Abstract:
Bioengineering seeks to replicate biological tissues exploiting scaffolds often based on polymeric biomaterials. Digital light processing (DLP) has emerged as a potent technique to fabricate tissue engineering (TE) scaffolds. However, the scarcity of suitable biomaterials with desired physico-chemical properties along with processing capabilities limits DLP\'s potential. Herein, we introduce acrylate-endcapped urethane-based polymers (AUPs) for precise physico-chemical tuning while ensuring optimal computer-aided design/computer-aided manufacturing (CAD/CAM) mimicry. Varying the polymer backbone (i.e. poly(ethylene glycol) (PEG) versus poly(propylene glycol) (PPG)) and photo-crosslinkable endcap (i.e. di-acrylate versus hexa-acrylate), we synthesized a series of photo-crosslinkable materials labeled as UPEG2, UPEG6, UPPG2 and UPPG6. Comprehensive material characterization including physico-chemical and biological evaluations, was followed by a DLP processing parametric study for each material. The impact of the number of acrylate groups per polymer (2 to 6) on the physico-chemical properties was pronounced, as reflected by a reduced swelling, lower water contact angles, accelerated crosslinking kinetics, and increased Young\'s moduli upon increasing the acrylate content. Furthermore, the different polymer backbones also exerted a substantial effect on the properties, including the absence of crystallinity, remarkably reduced swelling behaviors, a slight reduction in Young\'s modulus, and slower crosslinking kinetics for UPPG vs UPEG. The mechanical characteristics of DLP-printed samples showcased the ability to tailor the materials\' stiffness (ranging from 0.4 to 5.3 MPa) by varying endcap chemistry and/or backbone.

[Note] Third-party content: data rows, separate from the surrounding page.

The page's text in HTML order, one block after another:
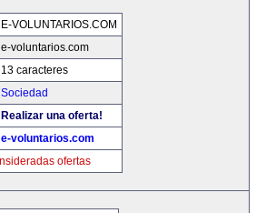
E-VOLUNTARIOS.COM
e-voluntarios.com
13 caracteres
Sociedad
Realizar una oferta!
e-voluntarios.com
ofertas
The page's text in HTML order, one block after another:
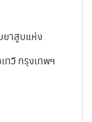
ยาสูบแห่ง
ทวี กรุงเทพฯ
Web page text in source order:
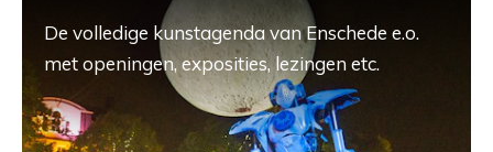
De volledige kunstagenda van Enschede e.o.
met openingen, exposities, lezingen etc.
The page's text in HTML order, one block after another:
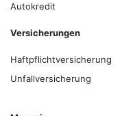
Autokredit
Versicherungen
Haftpflichtversicherung
Unfallversicherung
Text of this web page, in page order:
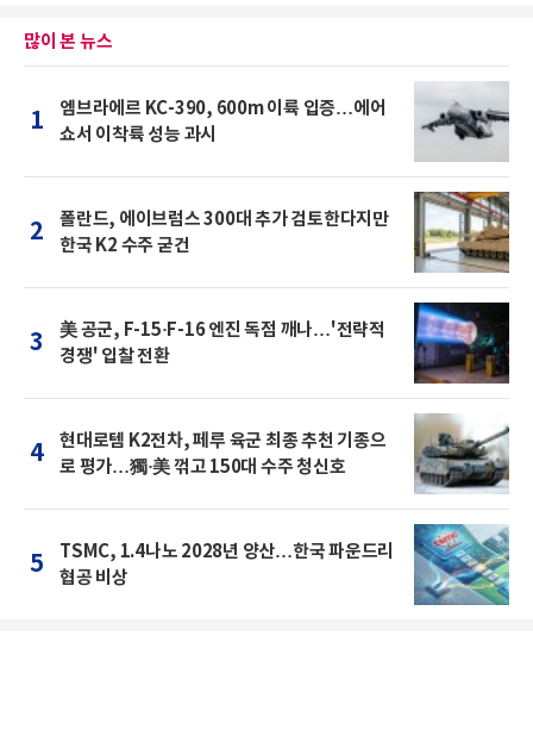
많이 본 뉴스
1
엠브라에르 KC-390, 600m 이륙 입증…에어
쇼서 이착륙 성능 과시
2
폴란드, 에이브럼스 300대 추가 검토한다지만
한국 K2 수주 굳건
3
美 공군, F-15·F-16 엔진 독점 깨나…'전략적
경쟁' 입찰 전환
4
현대로템 K2전차, 페루 육군 최종 추천 기종으
로 평가…獨·美 꺾고 150대 수주 청신호
5
TSMC, 1.4나노 2028년 양산…한국 파운드리
협공 비상
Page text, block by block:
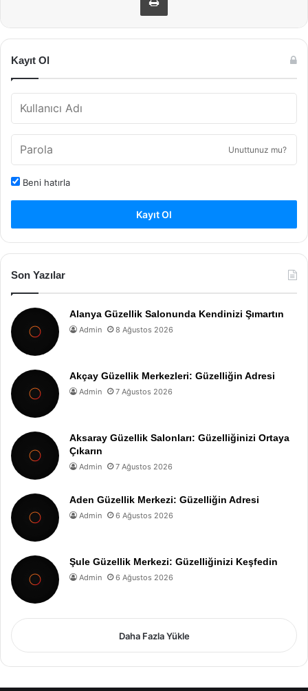
Kayıt Ol
Unuttunuz mu?
Beni hatırla
Kayıt Ol
Son Yazılar
Alanya Güzellik Salonunda Kendinizi Şımartın
Admin 8 Ağustos 2026
Akçay Güzellik Merkezleri: Güzelliğin Adresi
Admin 7 Ağustos 2026
Aksaray Güzellik Salonları: Güzelliğinizi Ortaya
Çıkarın
Admin 7 Ağustos 2026
Aden Güzellik Merkezi: Güzelliğin Adresi
Admin 6 Ağustos 2026
Şule Güzellik Merkezi: Güzelliğinizi Keşfedin
Admin 6 Ağustos 2026
Daha Fazla Yükle
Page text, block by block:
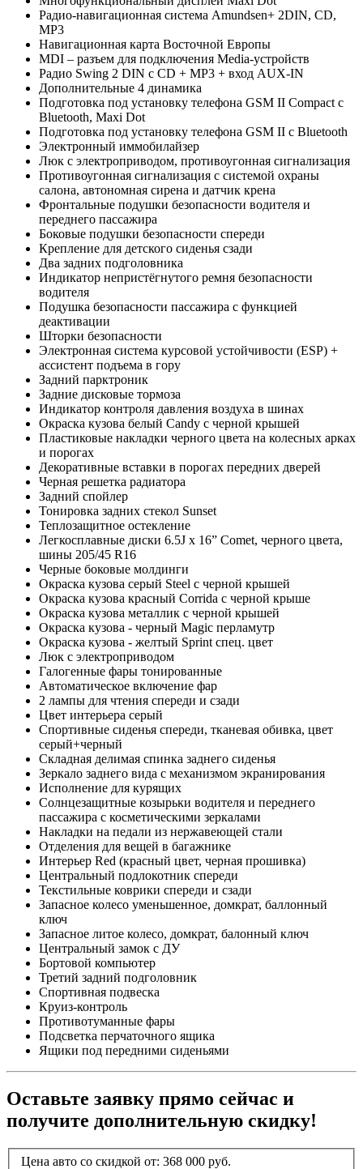
Радио-навигационная система Amundsen+ 2DIN, CD,
MP3
Навигационная карта Восточной Европы
MDI – разъем для подключения Media-устройств
Радио Swing 2 DIN c CD + MP3 + вход AUX-IN
Дополнительные 4 динамика
Подготовка под установку телефона GSM II Compact с
Bluetooth, Maxi Dot
Подготовка под установку телефона GSM II c Bluetooth
Электронный иммобилайзер
Люк с электроприводом, противоугонная сигнализация
Противоугонная cигнализация с системой охраны
салона, автономная сирена и датчик крена
Фронтальные подушки безопасности водителя и
переднего пассажира
Боковые подушки безопасности спереди
Крепление для детского сиденья сзади
Два задних подголовника
Индикатор непристёгнутого ремня безопасности
водителя
Подушка безопасности пассажира с функцией
деактивации
Шторки безопасности
Электронная система курсовой устойчивости (ESP) +
ассистент подъема в гору
Задний парктроник
Задние дисковые тормоза
Индикатор контроля давления воздуха в шинах
Окраска кузова белый Candy с черной крышей
Пластиковые накладки черного цвета на колесных арках
и порогах
Декоративные вставки в порогах передних дверей
Черная решетка радиатора
Задний спойлер
Тонировка задних стекол Sunset
Теплозащитное остекление
Легкосплавные диски 6.5J x 16” Comet, черного цвета,
шины 205/45 R16
Черные боковые молдинги
Окраска кузова серый Steel с черной крышей
Окраска кузова красный Corrida с черной крыше
Окраска кузова металлик с черной крышей
Окраска кузова - черный Magic перламутр
Окраска кузова - желтый Sprint спец. цвет
Люк с электроприводом
Галогенные фары тонированные
Автоматическое включение фар
2 лампы для чтения спереди и сзади
Цвет интерьера серый
Спортивные сиденья спереди, тканевая обивка, цвет
серый+черный
Складная делимая спинка заднего сиденья
Зеркало заднего вида с механизмом экранирования
Исполнение для курящих
Солнцезащитные козырьки водителя и переднего
пассажира с косметическими зеркалами
Накладки на педали из нержавеющей стали
Отделения для вещей в багажнике
Интерьер Red (красный цвет, черная прошивка)
Центральный подлокотник спереди
Текстильные коврики спереди и сзади
Запасное колесо уменьшенное, домкрат, баллонный
ключ
Запасное литое колесо, домкрат, балонный ключ
Центральный замок с ДУ
Бортовой компьютер
Третий задний подголовник
Спортивная подвеска
Круиз-контроль
Противотуманные фары
Подсветка перчаточного ящика
Ящики под передними сиденьями
Оставьте заявку прямо сейчас и
получите дополнительную скидку!
Цена авто со скидкой от: 368 000 руб.
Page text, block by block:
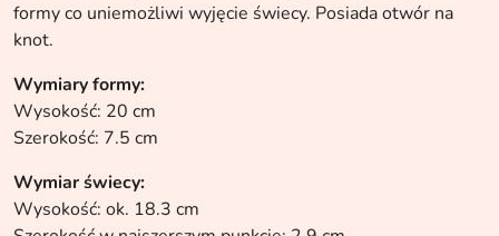
formy co uniemożliwi wyjęcie świecy. Posiada otwór na
knot.
Wymiary formy:
Wysokość: 20 cm
Szerokość: 7.5 cm
Wymiar świecy:
Wysokość: ok. 18.3 cm
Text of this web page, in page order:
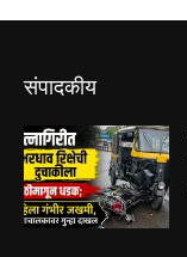
संपादकीय
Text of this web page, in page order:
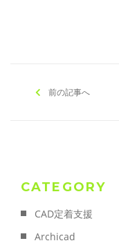
前の記事へ
CATEGORY
CAD定着支援
Archicad
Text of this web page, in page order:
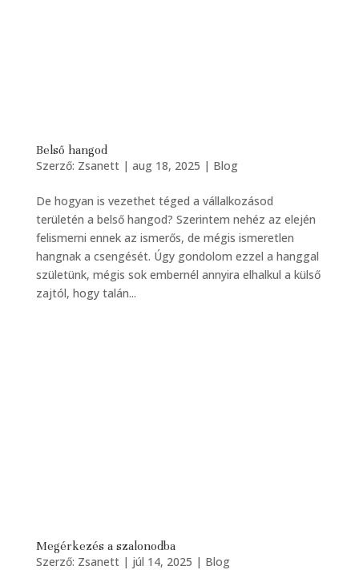
Belső hangod
Szerző: Zsanett| aug 18, 2025 | Blog
De hogyan is vezethet téged a vállalkozásod
területén a belső hangod? Szerintem nehéz az elején
felismerni ennek az ismerős, de mégis ismeretlen
hangnak a csengését. Úgy gondolom ezzel a hanggal
születünk, mégis sok embernél annyira elhalkul a külső
zajtól, hogy talán...
Megérkezés a szalonodba
Szerző: Zsanett| júl 14, 2025 | Blog
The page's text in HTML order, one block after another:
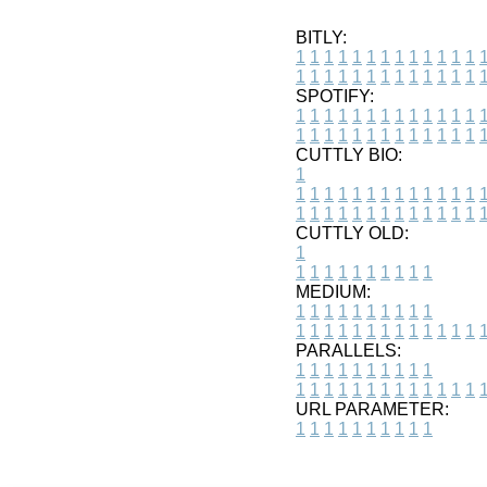
BITLY:
1 1 1 1 1 1 1 1 1 1 1 1 1 1
1 1 1 1 1 1 1 1 1 1 1 1 1 1
SPOTIFY:
1 1 1 1 1 1 1 1 1 1 1 1 1 1
1 1 1 1 1 1 1 1 1 1 1 1 1 1
CUTTLY BIO:
1
1 1 1 1 1 1 1 1 1 1 1 1 1 1
1 1 1 1 1 1 1 1 1 1 1 1 1 1
CUTTLY OLD:
1
1 1 1 1 1 1 1 1 1 1
MEDIUM:
1 1 1 1 1 1 1 1 1 1
1 1 1 1 1 1 1 1 1 1 1 1 1 1
PARALLELS:
1 1 1 1 1 1 1 1 1 1
1 1 1 1 1 1 1 1 1 1 1 1 1 1
URL PARAMETER:
1 1 1 1 1 1 1 1 1 1

The in vitro cell assays confirmed biocompatibility of the material as such and the DLP-printed discs. Furthermore, the structural integrity of 3D scaffolds was preserved both in dry and swollen state. By adjusting the backbone chemistry or acrylate content, the post-swelling dimensions could be customized towards the targeted application. This study showcases the potential of these materials offering tailorable properties to serve many biomedical applications such as cartilage TE.
摘要:
生物工程试图利用通常基于聚合物生物材料的支架来复制生物组织。数字光处理(DLP)已成为制造组织工程(TE)支架的有效技术。然而,缺乏具有所需物理化学性质和加工能力的合适生物材料限制了DLP的潜力。在这里,我们引入丙烯酸酯封端的氨基甲酸酯基聚合物(AUP)进行精确的物理化学调整,同时确保最佳的计算机辅助设计/计算机辅助制造(CAD/CAM)模拟。改变聚合物主链(即,聚(乙二醇)(PEG)与聚(丙二醇)(PPG))和可光交联的封端(即,二丙烯酸酯与六丙烯酸酯),我们合成了一系列被标记为UPEG2、UPEG6、UPPG2和UPPG6的光交联材料。全面的材料表征,包括物理化学和生物学评估,然后对每种材料进行DLP处理参数研究。每个聚合物(2至6)的丙烯酸酯基团数量对物理化学性质的影响是明显的,如肿胀减少所反映的,较低的水接触角,加速交联动力学,并在增加丙烯酸酯含量时增加杨氏模量。此外,不同的聚合物骨架也对性能产生了实质性的影响,包括没有结晶度,显著减少肿胀行为,杨氏模量略有降低,UPPG与UPEG的交联动力学较慢。DLP打印样品的机械特性显示了通过改变端盖化学和/或骨架来调整材料刚度(范围从0.4到5.3MPa)的能力。体外细胞测定证实了材料本身和DLP打印的光盘的生物相容性。此外,在干燥和溶胀状态下,3D支架的结构完整性得以保留。通过调节主链化学或丙烯酸酯含量,可以针对目标应用定制膨胀后尺寸。这项研究展示了这些材料的潜力,提供可定制的特性,以服务于许多生物医学应用,如软骨TE。